Ordres de grandeur relevés chez les fabricants — les valeurs exactes, modèle par modèle, figurent sur les pages marques. Publié le .
Un e-foil est une planche de surf motorisée montée sur hydrofoil. Une aile immergée, reliée à la planche par un mât vertical, génère de la portance dès que l’ensemble prend de la vitesse. La planche quitte alors la surface et le pilote navigue à une cinquantaine de centimètres au-dessus de l’eau.
Le terme vient de l’anglais electric hydrofoil. Vous le croiserez écrit e-foil, efoil, foil électrique ou surf électrique : il s’agit du même engin, et ces variantes n’ont pas de sens technique différent. Le mot e-foiling désigne simplement la pratique.
Un e-foil se compose toujours des mêmes cinq éléments :
Il est utile de préciser ce qu’un e-foil n’est pas. Ce n’est pas un foil de surf ou de wing, qui n’embarque aucun moteur et dépend d’une vague, d’une aile de traction ou d’un bateau. Ce n’est pas non plus un jetboard, motorisé lui aussi mais qui reste en contact avec la surface et rebondit sur le clapot. Cette distinction structure tout le reste : les deux familles du surf électrique répondent à des usages différents.
Le moteur pousse l’ensemble vers l’avant. L’aile immergée transforme cette vitesse en portance verticale, exactement comme une aile d’avion. Quand la portance dépasse le poids total, la planche décolle. Le pilote règle ensuite la puissance à la télécommande et la hauteur de vol par son placement.

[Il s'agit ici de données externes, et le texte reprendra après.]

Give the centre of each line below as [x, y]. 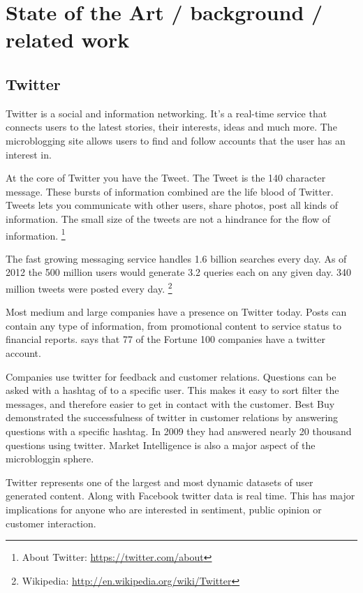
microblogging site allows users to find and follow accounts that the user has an [176, 140]
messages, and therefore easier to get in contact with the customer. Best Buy [170, 403]
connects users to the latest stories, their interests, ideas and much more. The [171, 127]
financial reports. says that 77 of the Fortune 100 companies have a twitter [165, 339]
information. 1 [36, 234]
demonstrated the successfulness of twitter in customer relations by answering [172, 417]
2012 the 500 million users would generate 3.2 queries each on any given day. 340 [178, 272]
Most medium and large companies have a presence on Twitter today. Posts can [176, 312]

Un foil est une aile d’avion qui travaille dans l’eau. Le principe physique est identique, mais le fluide change tout : l’eau est environ huit cents fois plus dense que l’air. À vitesse égale, une aile immergée produit donc une portance sans commune mesure avec celle d’une aile aérienne. C’est pour cette raison qu’une surface de quelques centaines de centimètres carrés suffit à soulever un adulte et sa planche.

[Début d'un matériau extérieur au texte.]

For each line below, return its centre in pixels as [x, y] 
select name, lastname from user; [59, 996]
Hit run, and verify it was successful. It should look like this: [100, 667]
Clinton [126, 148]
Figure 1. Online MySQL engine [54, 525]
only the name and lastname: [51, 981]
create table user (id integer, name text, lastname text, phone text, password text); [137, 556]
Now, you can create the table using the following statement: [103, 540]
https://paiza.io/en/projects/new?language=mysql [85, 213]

La portance croît avec le carré de la vitesse. Doubler la vitesse quadruple la force de sustentation. Cette relation explique le comportement si caractéristique de l’e-foil : en dessous d’un seuil, il ne se passe strictement rien ; au-dessus, le décollage est franc, presque brutal. Ce seuil se situe le plus souvent autour de 12 à 18 km/h, selon la surface de l’aile et le poids embarqué.
La taille de l’aile est donc le premier arbitrage du pilote. Une grande aile décolle tôt, pardonne les erreurs et vole à basse vitesse ; en contrepartie elle traîne davantage et plafonne plus bas. Une petite aile exige plus de vitesse pour se soulever, mais devient rapide et vive. La plupart des constructeurs vendent d’ailleurs plusieurs ailes pour un même engin : c’est le vrai levier de personnalisation, bien plus que la planche.

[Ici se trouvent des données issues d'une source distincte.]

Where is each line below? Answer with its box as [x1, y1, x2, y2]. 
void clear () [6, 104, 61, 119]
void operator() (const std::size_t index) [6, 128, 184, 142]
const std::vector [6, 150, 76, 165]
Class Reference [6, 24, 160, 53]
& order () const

La longueur du mât répond à la même logique de compromis. Un mât long offre de la marge avant que l’aile ne perce la surface, mais amplifie les mouvements de roulis et rend l’engin plus exigeant. Un mât court est plus tolérant et plus facile à porter, au prix d’une hauteur de vol limitée.
Les e-foils utilisent un moteur électrique sans balais, dit brushless, directement immergé. L’absence de charbons supprime la principale pièce d’usure et permet une étanchéité totale : le bobinage est noyé dans une résine, et c’est l’eau environnante qui assure le refroidissement. Ce moteur entraîne soit une hélice à l’air libre protégée par un carter, soit une turbine carénée.
Le choix entre les deux n’est pas anodin. L’hélice offre un meilleur rendement, donc plus d’autonomie, mais expose une pièce tournante. La turbine carénée est plus sûre au contact et moins vulnérable au sable, au prix d’une perte de rendement. Aucune des deux solutions ne domine l’autre : c’est un choix de constructeur, à mettre en regard de votre usage.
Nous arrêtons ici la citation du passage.